■ What the exercise asks: Return only what lies between the first line of the entries and the line containing "of slipping, even in wet conditions.", both lines included.

Stored entries:
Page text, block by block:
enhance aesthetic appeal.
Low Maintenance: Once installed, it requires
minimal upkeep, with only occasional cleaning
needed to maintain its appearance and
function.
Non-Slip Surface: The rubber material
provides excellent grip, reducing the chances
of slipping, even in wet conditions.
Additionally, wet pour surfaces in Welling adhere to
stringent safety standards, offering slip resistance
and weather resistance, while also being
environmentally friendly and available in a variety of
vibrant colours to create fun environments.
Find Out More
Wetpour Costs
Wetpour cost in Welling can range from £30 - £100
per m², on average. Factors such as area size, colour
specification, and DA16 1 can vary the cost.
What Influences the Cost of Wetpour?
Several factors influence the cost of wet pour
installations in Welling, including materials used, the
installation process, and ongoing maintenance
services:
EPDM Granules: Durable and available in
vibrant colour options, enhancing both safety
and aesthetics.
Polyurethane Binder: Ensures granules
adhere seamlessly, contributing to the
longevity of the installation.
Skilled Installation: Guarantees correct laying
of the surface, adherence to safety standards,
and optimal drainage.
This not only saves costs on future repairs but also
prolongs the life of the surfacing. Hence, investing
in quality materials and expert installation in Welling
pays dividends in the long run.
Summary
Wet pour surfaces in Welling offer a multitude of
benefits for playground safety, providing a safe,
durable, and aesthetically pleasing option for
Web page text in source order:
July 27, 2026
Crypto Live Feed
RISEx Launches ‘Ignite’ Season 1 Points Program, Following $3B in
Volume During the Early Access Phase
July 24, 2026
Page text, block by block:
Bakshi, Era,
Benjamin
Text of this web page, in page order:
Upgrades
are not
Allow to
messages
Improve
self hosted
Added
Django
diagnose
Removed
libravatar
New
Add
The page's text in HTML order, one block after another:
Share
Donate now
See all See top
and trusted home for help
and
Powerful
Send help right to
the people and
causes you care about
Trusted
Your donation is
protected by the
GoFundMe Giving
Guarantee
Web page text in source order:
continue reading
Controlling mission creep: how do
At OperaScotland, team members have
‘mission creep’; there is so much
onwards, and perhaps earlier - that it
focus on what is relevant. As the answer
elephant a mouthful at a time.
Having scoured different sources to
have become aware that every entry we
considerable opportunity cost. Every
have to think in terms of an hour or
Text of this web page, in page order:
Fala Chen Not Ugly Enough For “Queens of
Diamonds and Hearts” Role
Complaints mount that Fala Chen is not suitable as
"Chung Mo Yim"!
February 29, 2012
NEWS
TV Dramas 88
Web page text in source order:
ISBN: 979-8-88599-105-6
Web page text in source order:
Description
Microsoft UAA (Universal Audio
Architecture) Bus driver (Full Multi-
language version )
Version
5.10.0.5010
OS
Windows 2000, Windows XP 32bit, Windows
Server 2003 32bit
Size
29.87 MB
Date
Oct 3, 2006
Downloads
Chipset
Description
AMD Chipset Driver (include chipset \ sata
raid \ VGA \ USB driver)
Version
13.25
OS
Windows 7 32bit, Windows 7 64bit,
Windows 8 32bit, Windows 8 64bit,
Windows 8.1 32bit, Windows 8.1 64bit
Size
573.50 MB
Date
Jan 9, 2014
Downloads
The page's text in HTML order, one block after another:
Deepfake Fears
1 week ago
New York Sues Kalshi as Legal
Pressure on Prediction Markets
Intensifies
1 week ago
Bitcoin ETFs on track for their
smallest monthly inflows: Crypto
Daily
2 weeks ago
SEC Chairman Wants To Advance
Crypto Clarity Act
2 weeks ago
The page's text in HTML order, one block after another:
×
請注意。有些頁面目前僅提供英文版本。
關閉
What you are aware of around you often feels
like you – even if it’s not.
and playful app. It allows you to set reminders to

■ Answer box:
Page text, block by block:
enhance aesthetic appeal.
Low Maintenance: Once installed, it requires
minimal upkeep, with only occasional cleaning
needed to maintain its appearance and
function.
Non-Slip Surface: The rubber material
provides excellent grip, reducing the chances
of slipping, even in wet conditions.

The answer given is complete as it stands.